Need your opinion. I am testing YoloV4 with OpenCV4.4 compiled with CUDA and cuDNN on JP 4.4. With tiny yolo I am getting close to 2fps when inferring every frame on Nano. Its pretty straight forward to implement/integrate in C++ if you want to use Yolo with OpenCV. Other option is to use TensorRT as nvidia recommends. However, the implementation of Yolo using TensorRT is not as straight forward as OpenCV. So, my question is what benefits that I may expect if I choose TensorRT path instead of OpenCV using Darknet?
I am trying yolov4_deepstream that you mentioned in your post and currently trying to darknet2onnx to convert yolov4 to onnx. However, I am not being able to install onnxruntime using $pip install onnxruntime. It is saying,
$ pip install onnxruntime
Collecting onnxruntime
Could not find a version that satisfies the requirement onnxruntime (from versions: )
No matching distribution found for onnxruntime
I am using JP4.4. Also, what I am expecting following this step is to produce yolov4.onnx file from darknet yolov4 weights. So the .py that I need to run is the one in tool directory (darknet2onnx.py). Please correct me if I am wrong.
I am having difficulty in following the steps describe in the link below and would appreciate if somebody could clarify.
My target is to run YoloV4 using TensorRT on Nano using C++ (not Python). I have compiled TensorRT OSS Plugin (libnvinfer_plugin.so.7.1.3) on Nano and replaced the original one in “/usr/lib/aarch64-linux-gnu/”.

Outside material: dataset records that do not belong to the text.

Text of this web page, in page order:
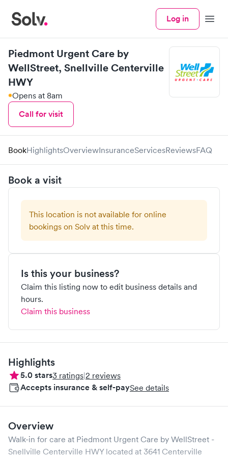
Log in Menu
Piedmont Urgent Care by
WellStreet, Snellville Centerville
HWY
Opens at 8am
Call for visit
BookHighlightsOverviewInsuranceServicesReviewsFAQ
Book a visit
This location is not available for online
bookings on Solv at this time.
Is this your business?
Claim this listing now to edit business details and
hours.
Claim this business
Highlights
5.0stars3 ratings|2 reviews
Accepts insurance & self-paySee details
Overview
Walk-in for care at Piedmont Urgent Care by WellStreet -
Snellville Centerville HWYlocated at 3641 Centerville
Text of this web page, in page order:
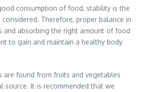
consumption of food, stability is the
Therefore, proper balance in
and absorbing the right amount of food
to gain and maintain a healthy body
are found from fruits and vegetables
source. It is recommended that we
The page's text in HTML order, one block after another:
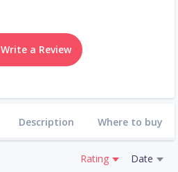
Write a Review
Description Where to buy
Rating Date
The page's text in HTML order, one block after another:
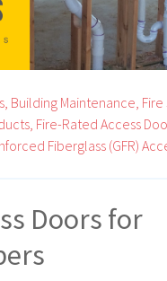
Building Maintenance, Fire
Fire-Rated Access
Fiberglass (GFR)
Doors for
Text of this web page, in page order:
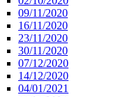
09/11/2020
16/11/2020
23/11/2020
30/11/2020
07/12/2020
14/12/2020
04/01/2021
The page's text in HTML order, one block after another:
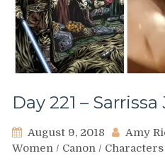
Day 221 – Sarrissa
August 9, 2018 Amy
Women / Canon / Characters

As the downloaded yolov4.onnx does not include BatchedNMSPlugin (I assume) my next step as I understood is to do Step 2 of section 2.3 described in yolov4_deepstream/README.md at master · NVIDIA-AI-IOT/yolov4_deepstream · GitHub. However, I probably need to do this in a different PC as I can’t install onnxruntime in Nano. Alternatively, if anybody could send me a link from where I can download yolov4.onnx with BatchedNMSPlugin that would also work for me.
What I will be ultimately needing for my purpose as I see is the SampleYolo Class and use my own wrapper to integrate into my program to run in realtime using a camera. So for that as I understood I need the libnvinfer_plugin.so.7.1.3 (for YoloV4) which I already did, I downloaded yolov4.onnx (without BatchedNMSPlugin and I think I need to include that, need help on how to do that) and probably that’s it.
Please let me know if anything is missing in my understanding. Thanks
UPDATE:
The downloaded yolov4.onnx seems wont work, as it is saying
[11/05/2020-13:27:41] [W] [TRT] “onnx2trt_utils.cpp:220: Your ONNX model has been generated with INT64 weights, while TensorRT does not natively support INT64. Attempting to cast down to INT32.”
[11/05/2020-13:27:41] [I] Building TensorRT engine…/data/yolov4.engine
[11/05/2020-13:27:46] [E] [TRT] Network has dynamic or shape inputs, but no optimization profile has been defined.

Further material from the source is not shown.